- [Work instructions]:
Reprint each record exactly. Pictures are not reprinted.

************

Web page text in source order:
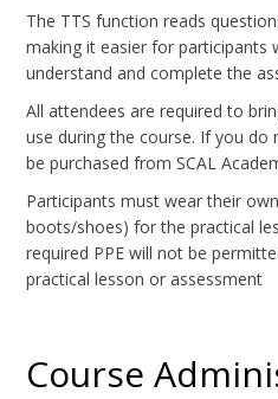
The TTS function reads
making it easier for participants
understand and complete the
All attendees are required to
use during the course. If you do
be purchased from SCAL
Participants must wear their
boots/shoes) for the practical
required PPE will not be
practical lesson or assessment
Course
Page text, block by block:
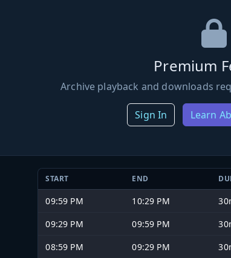
Premium
Archive playback and downloads
Sign In Learn
START END
09:59 PM 10:29 PM
09:29 PM
09:59 PM
08:59 PM
09:29 PM

************

- [Output]:
Web page text in source order:
The TTS function reads
making it easier for participants
understand and complete the
All attendees are required to
use during the course. If you do
be purchased from SCAL
Participants must wear their
boots/shoes) for the practical
required PPE will not be
practical lesson or assessment
Course
Page text, block by block:
Premium
Archive playback and downloads
Sign In Learn
START END
09:59 PM 10:29 PM
09:29 PM
09:59 PM
08:59 PM
09:29 PM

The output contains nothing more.